* _PROMPT_: Only the lines in the entries below from the line with "Modify the DJANGO" to the line with "公司正好用的SSH。 [52, 123]", both included, belong in the answer, transcribed exactly and without pictures.

* _Dataset items_:
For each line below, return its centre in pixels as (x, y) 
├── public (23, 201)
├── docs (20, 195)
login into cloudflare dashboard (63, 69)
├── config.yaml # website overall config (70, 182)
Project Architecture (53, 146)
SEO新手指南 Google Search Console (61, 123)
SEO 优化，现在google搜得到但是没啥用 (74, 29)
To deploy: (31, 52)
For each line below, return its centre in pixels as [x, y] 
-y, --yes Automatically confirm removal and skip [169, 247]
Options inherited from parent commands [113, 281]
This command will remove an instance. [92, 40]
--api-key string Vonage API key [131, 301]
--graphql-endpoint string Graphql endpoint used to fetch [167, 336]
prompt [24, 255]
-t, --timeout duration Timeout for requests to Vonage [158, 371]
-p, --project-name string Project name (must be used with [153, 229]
--
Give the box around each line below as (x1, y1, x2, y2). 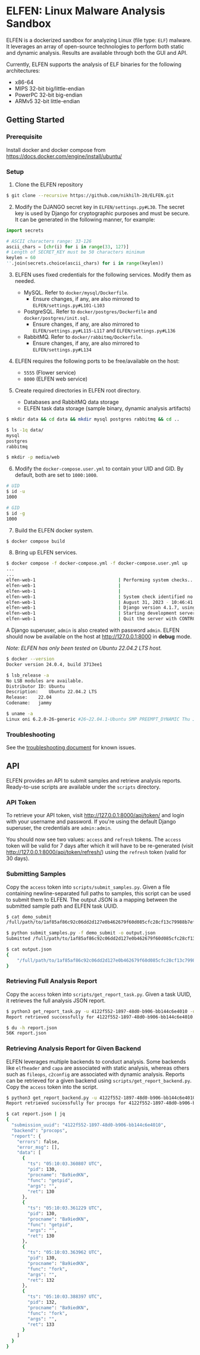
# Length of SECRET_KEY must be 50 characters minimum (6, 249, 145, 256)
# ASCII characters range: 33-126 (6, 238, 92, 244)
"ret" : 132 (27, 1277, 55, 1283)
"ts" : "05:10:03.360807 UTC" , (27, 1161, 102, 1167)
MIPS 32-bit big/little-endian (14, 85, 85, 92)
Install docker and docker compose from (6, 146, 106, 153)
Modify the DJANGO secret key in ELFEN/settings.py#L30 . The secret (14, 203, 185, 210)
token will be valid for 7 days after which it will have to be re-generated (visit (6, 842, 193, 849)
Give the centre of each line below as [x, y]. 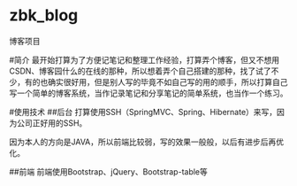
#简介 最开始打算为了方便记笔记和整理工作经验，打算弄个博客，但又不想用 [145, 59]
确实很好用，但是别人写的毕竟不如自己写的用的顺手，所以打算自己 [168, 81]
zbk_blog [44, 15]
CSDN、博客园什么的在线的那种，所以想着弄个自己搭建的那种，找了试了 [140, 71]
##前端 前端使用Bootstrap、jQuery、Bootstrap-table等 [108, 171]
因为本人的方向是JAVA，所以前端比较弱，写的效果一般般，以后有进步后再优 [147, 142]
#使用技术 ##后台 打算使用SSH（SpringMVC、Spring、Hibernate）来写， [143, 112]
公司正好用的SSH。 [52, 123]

* _YOUR RESPONSE_:
Modify the DJANGO secret key in ELFEN/settings.py#L30 . The secret (14, 203, 185, 210)
token will be valid for 7 days after which it will have to be re-generated (visit (6, 842, 193, 849)
Give the centre of each line below as [x, y]. 
#简介 最开始打算为了方便记笔记和整理工作经验，打算弄个博客，但又不想用 [145, 59]
确实很好用，但是别人写的毕竟不如自己写的用的顺手，所以打算自己 [168, 81]
zbk_blog [44, 15]
CSDN、博客园什么的在线的那种，所以想着弄个自己搭建的那种，找了试了 [140, 71]
##前端 前端使用Bootstrap、jQuery、Bootstrap-table等 [108, 171]
因为本人的方向是JAVA，所以前端比较弱，写的效果一般般，以后有进步后再优 [147, 142]
#使用技术 ##后台 打算使用SSH（SpringMVC、Spring、Hibernate）来写， [143, 112]
公司正好用的SSH。 [52, 123]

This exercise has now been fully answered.